- Biopharma News
Overall benefits of ready-to-administer systems outweigh the initial cost disadvantages, says BD expertGareth Carpenter — 19 May 2021
Pre-fillable syringes for intravenous drugs can replace traditional glass vials and ampoules, particularly in the time-sensitive and fast-paced world of emergency care
Ready-to-administer-systems such as pre-fillable syringes can provide benefits to numerous stakeholders including reduction in medication errors, risk of contamination and nurse saving time.
“The only disadvantage is that the cost of a drug-pre-fillable device combination are much higher than that of a drug in a vial or ampoule,” said Sagar Bejalwar, Senior Manager, Global Acute and Specialty Portfolio Marketing at BD Medical - Pharmaceutical Systems.
“There are quite a few benefits that have been documented: the primary benefits are a reduction in medication errors, the reduced risk of contamination, as well as nurse time saving and a reduction in wastage,” he said.
He pinpointed savings in labour time and accurate dosing as critical factors, given that the coronavirus pandemic has reinforced the need for healthcare systems – particularly critical care -- to be much more efficient.
“Ready-to-administer systems do play a part in bringing about that efficiency at least on the point of care,” Bejalwar said, adding that they have the most impact in systems of critical care, which are relatively fast-paced and where there is very little room for error during the medication process.
He said only around 70% of injectable biologic chronic treatments of 50mL or less are packaged in ready-to-administer formats, with only 50% of vaccines available in this format. However, for acute liquid injectable small molecule drugs, the penetration was much less with only 2% are in ready-to-administer format, he added.
As well as the efficiency and time saving benefits to hospital administrator, Bejalwar said prefilled syringes also presented benefits to pharmaceutical players.
“Pharma companies having a generic drug launched in a ready-to-administer system or a prefilled syringe does provide a competitive edge and an opportunity to differentiate in the market that may be dominated by vials and ampoules,” he said.
Bejalwar said BD had recently launched its BD Hylok glass pre-fillable syringe for intravenous drugs primarily in response to malfunction issues with certain types of pin-activated needleless access devices which essentially led to breakage of the tip of the syringes and ultimately disruption to workflows.

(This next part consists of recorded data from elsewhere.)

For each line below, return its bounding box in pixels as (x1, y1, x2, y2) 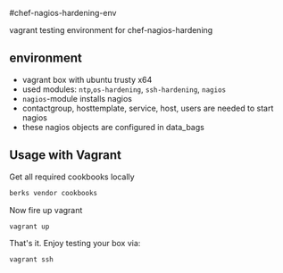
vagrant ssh (9, 255, 54, 264)
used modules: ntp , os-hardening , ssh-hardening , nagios (21, 84, 226, 95)
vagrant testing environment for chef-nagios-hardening (9, 25, 213, 35)
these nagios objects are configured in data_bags (21, 121, 205, 132)
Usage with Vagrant (9, 147, 122, 163)
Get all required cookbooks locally (9, 171, 136, 182)
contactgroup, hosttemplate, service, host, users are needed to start (21, 103, 274, 113)
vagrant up (9, 222, 50, 231)
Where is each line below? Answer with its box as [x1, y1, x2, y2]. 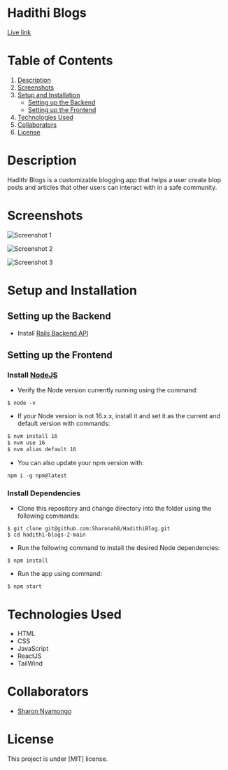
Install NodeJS [7, 370, 58, 380]
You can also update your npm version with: [17, 459, 145, 467]
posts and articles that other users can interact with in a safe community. [7, 183, 218, 191]
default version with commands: [17, 419, 111, 428]
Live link [7, 28, 31, 36]
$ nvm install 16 [7, 433, 58, 440]
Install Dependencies [7, 488, 81, 498]
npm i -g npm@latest [7, 472, 68, 479]

“This really did highlight the aspect of incompatibility of pre-fillable syringes with certain designs of needleless access devices and this was specifically highlighted in emergency care settings,” he said.
Bejalwar said that BD’s objective is to position BD Hylok as a solution that meets market needs: “Many pharma companies conduct steam sterilization prior to launching their drug-device combination, and therefore we’ve tested BD Hylok for steam sterilization with water-for-injection to ensure that the pharma companies have that data at hand and are sufficiently equipped to conduct their respective testing processes.”